Танька-трактирщица – образ тенденциозный и все же оптимистический, хотя бы потому, что ее успели спасти. Несмотря на идеологическую одержимость, детское кино 1920-х годов оставалось на стороне детей (дальше вы узнаете, что так будет не всегда).

До начала тридцатых годов детское кино еще питалось остатками романтизма из фильмов с Дугласом Фэрбенксом. Даже в том, что оно адресовалось зрителю пяти-семи лет, но по духу было близко подростковому мировосприятию – даже в этой рассогласованности очевидна общая установка на «досрочное взросление», требование ускоренного роста. А что может быть соблазнительнее для детей, чем взрослое доверие к их недюжинным силам? Как нистранно, унылые детские агитфильмы, с примитивным сюжетом, созданным по принципу «тезис – лапидарная иллюстрация тезиса», со скучными типажами и предсказуемым действием, по духу гораздо ближе разудалым приключенческим фильмам, чем принято думать. В них в одиночку действует тот же незаурядный человек, а коллектив приходит на помощь, когда дело сделано.

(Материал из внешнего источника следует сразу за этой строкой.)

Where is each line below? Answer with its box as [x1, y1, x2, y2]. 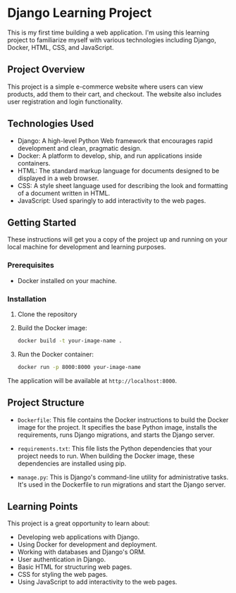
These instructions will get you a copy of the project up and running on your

Новые, молодые и ловкие, улыбчивые герои тридцатых вытеснили из фильмов прежнюю метафору утопии и создали самое важное понятие нового времени – «наше»: наша страна, наш дом, наше будущее, «наша ты теперь»40. В фильмах 1920-х мир сначала раскололся надвое, и разделение было временно́е: на «раньше» и «теперь». Тридцатые годы добавили ко смыслу «наше» понятие «чужое» и заменили временно́е деление мира пространственным: появилось «у нас» и «у них», а «раньше» навсегда исчезло, и киногерои стали существовать только в кратком настоящем времени. К этому времени советская страна закрылась наглухо.

Но и в таком победительном кино проглядывали мотивы драмы и триллера, из которых вырастет паранойяльное кино зрелых тридцатых. Все эти мрачные взрослые, замышляющие преступления, жестокие родители, угрожающие детям, спасение в безнадежную последнюю минуту: это было еще неведомо утопическим героям-сиротам из фильмов 1924—1927 годов, а для героев 1928—1932 годов стало обыденностью.

36





В 1935 году Сергей Эйзенштейн начал работу над фильмом «Бежин луг» по следам трагедии Павлика Морозова. После просмотра чернового монтажа материал забраковали, съемку заморозили. Несмонтированные пленки позже сгорели во время бомбежки.

37

Нусинова, Н. «Теперь ты наша»: Ребенок в советском кино, 20–30‑е гг. // Искусство кино. 2003. № 12. С. 81–87.

38

Там же.

39

Келли, К. Товарищ Павлик. Взлет и падение советского мальчика‑героя / пер. И. Смиренская. М., Новое литературное обозрение, 2009.

40

Баранникова, Н. Б., Безрогов, В. Г. «Все разделилось вокруг на чужое и наше». К вопросу о локальном/глобальном в учебнике начальной школы 1900– 2000‑х гг. / Конструируя детское: филология, история, антропология. М.; СПб.: «Азимут»; «Нестор‑История», 2011. С. 150–167.